Lechassis présente et supporte la jeune création. Sa démarche est protéiforme et se veut également utile pour le quotidien des différents acteurs de la jeune création. L’artiste, le créateur, le producteur, l’acquéreur, le galeriste, le photographe, l’éditeur de catalogue d’exposition (etc.), tous peuvent être qualifiés d’acteurs de la création (qu’elle soit jeune ou non d’ailleurs). Chacun sa spécificité, son milieu, ses codes, ses lieux, mais tous ont au cœur de leurs préoccupations, l’œuvre. Lechassis, c’est également l’occasion de rappeler que l’œuvre est l’expression formelle du droit d’auteur, la matérialisation de l’acte créatif.


Œuvre et droit d’auteur

Chacun des acteurs, tels que sus évoqués, ont face à eux une œuvre qu’il convient de respecter et protéger. Dans un monde où l’art peut tout autant faire partie du quotidien, être omniprésent, magnifié, démocratisé, marchandé, réservé à une élite voire parfois, non divulgué ou intime, il est utile de faire un bref point sur la définition même de l’œuvre et des enjeux de cette définition, applicable pour tous les acteurs, mais avant tout, pour l’artiste lui-même.

Par principe, pour qu’une œuvre soit protégée par le droit d’auteur, il est nécessaire qu’elle soit le fruit d’un création originale.

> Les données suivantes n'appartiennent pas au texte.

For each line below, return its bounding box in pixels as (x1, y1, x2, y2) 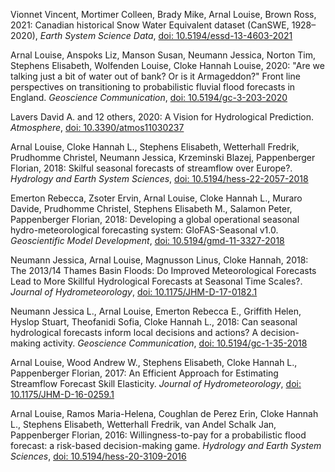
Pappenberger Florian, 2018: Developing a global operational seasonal (10, 214, 300, 225)
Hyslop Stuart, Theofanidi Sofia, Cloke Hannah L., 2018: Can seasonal (10, 316, 298, 328)
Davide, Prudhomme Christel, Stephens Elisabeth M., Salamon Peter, (10, 203, 293, 214)
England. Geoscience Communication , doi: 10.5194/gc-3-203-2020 (10, 92, 288, 103)
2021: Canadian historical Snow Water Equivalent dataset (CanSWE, (10, 19, 290, 31)
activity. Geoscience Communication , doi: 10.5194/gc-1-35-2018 (42, 337, 308, 349)
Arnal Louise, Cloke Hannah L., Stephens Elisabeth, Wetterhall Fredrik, (10, 141, 300, 153)
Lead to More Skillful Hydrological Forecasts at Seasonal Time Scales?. (10, 275, 303, 287)
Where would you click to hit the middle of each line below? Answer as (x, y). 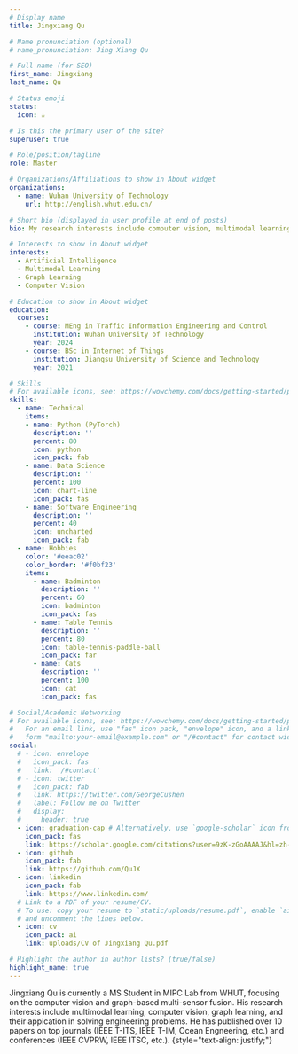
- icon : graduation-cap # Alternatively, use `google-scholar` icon (146, 828)
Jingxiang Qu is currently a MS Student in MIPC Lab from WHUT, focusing (145, 993)
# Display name (37, 17)
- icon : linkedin (49, 878)
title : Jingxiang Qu (47, 26)
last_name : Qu (35, 82)
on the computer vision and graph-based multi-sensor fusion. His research (146, 1002)
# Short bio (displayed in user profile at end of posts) (118, 220)
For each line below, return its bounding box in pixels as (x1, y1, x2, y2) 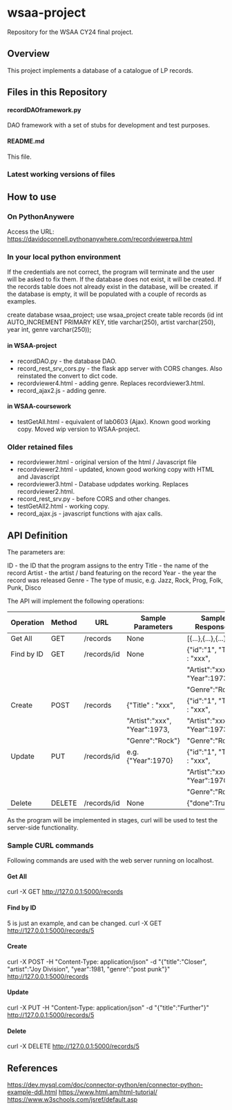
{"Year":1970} (126, 755, 174, 765)
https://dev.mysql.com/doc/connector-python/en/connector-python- (7, 1081, 204, 1089)
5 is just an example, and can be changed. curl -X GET (7, 919, 162, 927)
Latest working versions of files (7, 170, 115, 179)
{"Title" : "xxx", (126, 700, 175, 710)
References (7, 1062, 58, 1074)
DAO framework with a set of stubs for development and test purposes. (7, 121, 211, 130)
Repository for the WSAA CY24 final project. (7, 28, 133, 36)
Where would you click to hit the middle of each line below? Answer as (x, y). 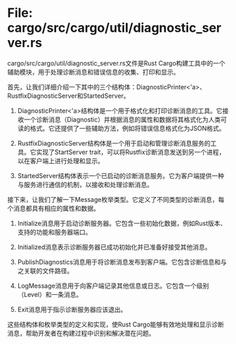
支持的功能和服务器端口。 (54, 232)
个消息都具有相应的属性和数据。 (53, 208)
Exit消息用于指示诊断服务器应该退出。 (72, 309)
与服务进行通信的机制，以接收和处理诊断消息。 (85, 184)
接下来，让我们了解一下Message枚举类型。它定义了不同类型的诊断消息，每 (116, 199)
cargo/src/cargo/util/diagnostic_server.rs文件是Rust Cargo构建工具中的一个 (117, 63)
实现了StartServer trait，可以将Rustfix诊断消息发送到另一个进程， (131, 152)
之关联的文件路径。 (45, 270)
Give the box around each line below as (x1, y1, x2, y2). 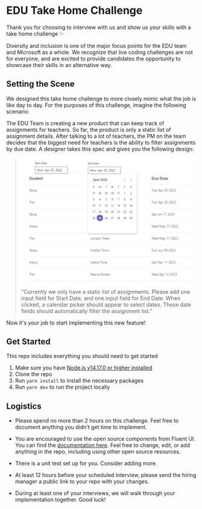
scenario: (6, 108, 30, 115)
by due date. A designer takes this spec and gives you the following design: (6, 145, 194, 152)
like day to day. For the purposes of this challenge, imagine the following (6, 101, 186, 109)
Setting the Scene (6, 79, 75, 89)
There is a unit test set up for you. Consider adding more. (14, 460, 158, 467)
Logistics (6, 401, 42, 411)
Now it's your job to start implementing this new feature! (6, 319, 146, 326)
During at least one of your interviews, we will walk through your (14, 490, 175, 497)
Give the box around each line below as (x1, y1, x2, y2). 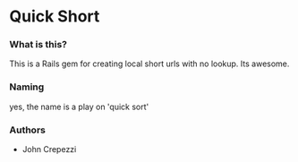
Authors (9, 124, 47, 136)
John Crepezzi (21, 144, 77, 155)
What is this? (9, 38, 67, 51)
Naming (9, 81, 45, 93)
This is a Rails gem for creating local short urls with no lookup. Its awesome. (9, 58, 290, 69)
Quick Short (9, 6, 100, 27)
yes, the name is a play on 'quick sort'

La banalité ennemie du droit d’auteur? Pas si simple.

Prenons le cas d’un artiste qui fabriquerait des éléments cubiques de plastique blanc. Pris séparément, les éléments pourraient être parfaitement banals. Toutefois, il est opportun de se demander si la disposition, la composition de ces éléments, ne génèreraient pas une création originale suffisante pour bénéficier de la protection du droit d’auteur sur la création.

Pour bénéficier de la protection du droit d’auteur français sur une œuvre, il conviendra donc que la « création » soit matérialisée dans une forme concrète et qu’elle satisfasse le critère d’originalité.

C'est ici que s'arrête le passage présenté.